Schultheiß soll Stadt bei Konversion helfen

Münster

Die CDU hat Hartwig Schultheiß für ein Bündnis mit den Grünen geopfert. Jetzt soll der ehemalige Planungsdezernent der Stadt wieder helfen.

Dirk Anger

Hartwig Schultheiß  Foto: ah

Der kürzlich aus dem Amt geschiedene Planungsdezernent Hartwig Schultheiß soll nach Informationen unserer Zeitung wieder für seinen ehemaligen Arbeitgeber tätig werden – zwar nicht direkt, sondern als Subunternehmer für die seit August 2016 von der Stadt mit dem Kasernen-Ankauf beauftragte Firma Drees & Sommer.

Wie aus einer nichtöffentlichen Vorlage für den Vergabeausschuss hervorgeht, will dieses Unternehmen bei der Projektsteuerung zur Vorbereitung und Erschließung der beiden Kasernengelände auf die „Fachkompetenz der HS Urban GmbH“ zurückgreifen.
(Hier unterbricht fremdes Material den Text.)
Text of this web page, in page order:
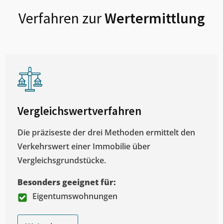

Firmengründer und Geschäftsführer dieser Gesellschaft ist Hartwig Schultheiß, der 16 Jahre lang Planungsdezernent der Stadt war. Für seine Wiederwahl hatte es unlängst keine politische Mehrheit gegeben.

Schultheiß bereits tiefgreifend im Projekt

Die Stadt Münster verhandelt aktuell mit der Bundesanstalt für Immobilienaufgaben über den Ankauf der beiden Kasernenareale in Gremmendorf und Gievenbeck. Parallel dazu laufen bereits verschiedene vorbereitende Untersuchungen etwa nach Kampfmitteln oder Altlasten im Boden. Um die auf diesen Ergebnissen fußenden weiteren Schritte zu gehen, sei eine „umfassende Projektsteuerung notwendig, damit keine zeitlichen Verzögerungen entstehen“.

In der Stadtverwaltung bestehen nach Darstellung von Kämmerer Alfons Reinkemeier „keine Funktion und auch keine Kapazitäten, ein detailgetreues Ineinandergreifen aller notwendigen Arbeitsschritte zu überprüfen und voranzutreiben“. Deshalb sei eine externe Vergabe dieser Aufgabe notwendig.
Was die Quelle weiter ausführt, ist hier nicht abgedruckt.